What to work on: Output range, inclusive: from the line containing "şeklinde vektörel bir" to the line containing "perpendicular bisector of base. (72, 144)". Restate those lines from the data below word for word and only those.

Recorded information:
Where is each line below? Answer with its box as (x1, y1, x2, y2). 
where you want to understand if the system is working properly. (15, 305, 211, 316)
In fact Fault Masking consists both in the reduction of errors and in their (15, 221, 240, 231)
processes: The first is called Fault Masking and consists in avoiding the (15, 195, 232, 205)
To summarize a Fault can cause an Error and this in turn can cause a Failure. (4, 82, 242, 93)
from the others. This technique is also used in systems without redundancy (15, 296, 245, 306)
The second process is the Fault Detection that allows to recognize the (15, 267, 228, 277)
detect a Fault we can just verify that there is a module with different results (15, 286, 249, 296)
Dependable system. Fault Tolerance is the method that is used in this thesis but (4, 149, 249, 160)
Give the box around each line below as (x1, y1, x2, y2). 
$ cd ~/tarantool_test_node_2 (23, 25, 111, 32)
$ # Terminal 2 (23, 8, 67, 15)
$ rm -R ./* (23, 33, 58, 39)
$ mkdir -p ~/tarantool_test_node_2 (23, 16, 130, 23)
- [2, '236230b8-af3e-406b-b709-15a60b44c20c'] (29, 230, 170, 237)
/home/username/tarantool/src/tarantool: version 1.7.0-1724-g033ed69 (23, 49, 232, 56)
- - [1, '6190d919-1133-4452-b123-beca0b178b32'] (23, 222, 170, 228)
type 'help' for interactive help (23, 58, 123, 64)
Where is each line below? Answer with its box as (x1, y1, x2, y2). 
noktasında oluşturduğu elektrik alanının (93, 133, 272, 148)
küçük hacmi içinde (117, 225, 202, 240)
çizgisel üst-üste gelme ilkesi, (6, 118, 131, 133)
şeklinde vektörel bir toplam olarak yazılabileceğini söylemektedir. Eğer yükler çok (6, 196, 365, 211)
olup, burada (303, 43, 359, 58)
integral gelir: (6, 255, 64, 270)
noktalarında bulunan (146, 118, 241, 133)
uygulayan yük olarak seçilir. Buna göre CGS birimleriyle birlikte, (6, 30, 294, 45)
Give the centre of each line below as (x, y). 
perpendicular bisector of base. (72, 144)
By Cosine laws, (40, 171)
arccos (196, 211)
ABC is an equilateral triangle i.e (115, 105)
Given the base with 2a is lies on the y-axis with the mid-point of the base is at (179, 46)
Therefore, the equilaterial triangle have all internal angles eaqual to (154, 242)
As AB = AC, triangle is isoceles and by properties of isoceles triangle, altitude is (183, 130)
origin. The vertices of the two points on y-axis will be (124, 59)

---

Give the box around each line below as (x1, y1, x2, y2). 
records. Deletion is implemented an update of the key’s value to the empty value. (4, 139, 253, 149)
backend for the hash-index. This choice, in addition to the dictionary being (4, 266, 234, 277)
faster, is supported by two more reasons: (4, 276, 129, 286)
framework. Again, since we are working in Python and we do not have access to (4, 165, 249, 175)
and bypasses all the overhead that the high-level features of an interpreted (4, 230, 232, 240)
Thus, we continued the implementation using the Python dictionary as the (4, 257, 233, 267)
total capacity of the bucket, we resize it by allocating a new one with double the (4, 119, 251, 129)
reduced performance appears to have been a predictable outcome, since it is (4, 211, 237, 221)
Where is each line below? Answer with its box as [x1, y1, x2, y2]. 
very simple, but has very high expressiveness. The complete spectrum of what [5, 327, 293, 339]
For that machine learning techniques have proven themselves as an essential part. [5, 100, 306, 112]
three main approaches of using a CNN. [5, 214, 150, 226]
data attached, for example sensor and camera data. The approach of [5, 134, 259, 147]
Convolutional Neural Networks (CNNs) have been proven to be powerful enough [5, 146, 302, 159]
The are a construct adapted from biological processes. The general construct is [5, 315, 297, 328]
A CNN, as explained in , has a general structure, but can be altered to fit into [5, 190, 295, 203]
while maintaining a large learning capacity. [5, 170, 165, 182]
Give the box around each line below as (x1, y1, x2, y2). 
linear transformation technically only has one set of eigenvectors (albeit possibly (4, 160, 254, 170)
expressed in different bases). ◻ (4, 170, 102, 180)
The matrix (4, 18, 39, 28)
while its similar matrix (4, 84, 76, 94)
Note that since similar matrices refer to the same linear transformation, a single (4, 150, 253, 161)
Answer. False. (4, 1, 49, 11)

* * *

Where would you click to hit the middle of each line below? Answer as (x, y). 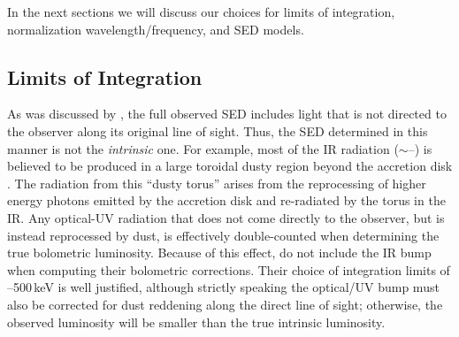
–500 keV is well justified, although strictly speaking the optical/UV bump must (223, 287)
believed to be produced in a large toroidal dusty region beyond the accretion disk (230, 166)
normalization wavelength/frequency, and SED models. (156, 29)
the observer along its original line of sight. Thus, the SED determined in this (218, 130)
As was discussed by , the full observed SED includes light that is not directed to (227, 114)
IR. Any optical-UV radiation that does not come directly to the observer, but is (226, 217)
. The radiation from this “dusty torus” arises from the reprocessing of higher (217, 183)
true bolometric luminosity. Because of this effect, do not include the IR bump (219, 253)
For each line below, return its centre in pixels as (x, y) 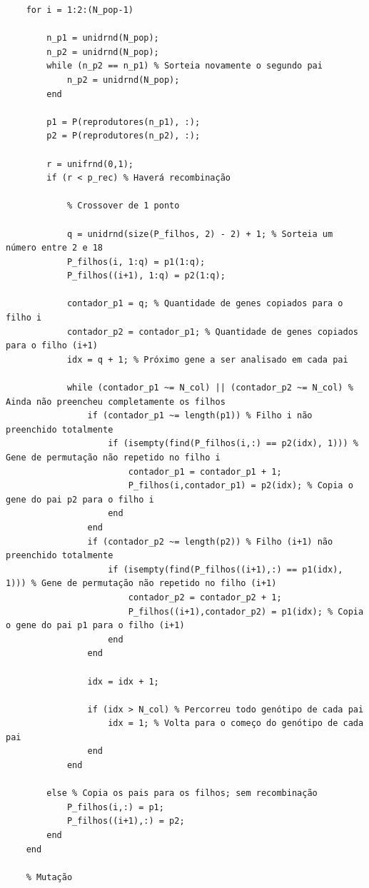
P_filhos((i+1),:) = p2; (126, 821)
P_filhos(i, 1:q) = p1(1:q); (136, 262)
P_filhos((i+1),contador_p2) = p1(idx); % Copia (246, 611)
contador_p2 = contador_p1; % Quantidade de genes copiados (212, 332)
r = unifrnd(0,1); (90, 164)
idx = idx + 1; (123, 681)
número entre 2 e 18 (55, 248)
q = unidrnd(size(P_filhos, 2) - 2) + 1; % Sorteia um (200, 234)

Output below:
şeklinde vektörel bir toplam olarak yazılabileceğini söylemektedir. Eğer yükler çok (6, 196, 365, 211)
olup, burada (303, 43, 359, 58)
integral gelir: (6, 255, 64, 270)
noktalarında bulunan (146, 118, 241, 133)
uygulayan yük olarak seçilir. Buna göre CGS birimleriyle birlikte, (6, 30, 294, 45)
Give the centre of each line below as (x, y). 
perpendicular bisector of base. (72, 144)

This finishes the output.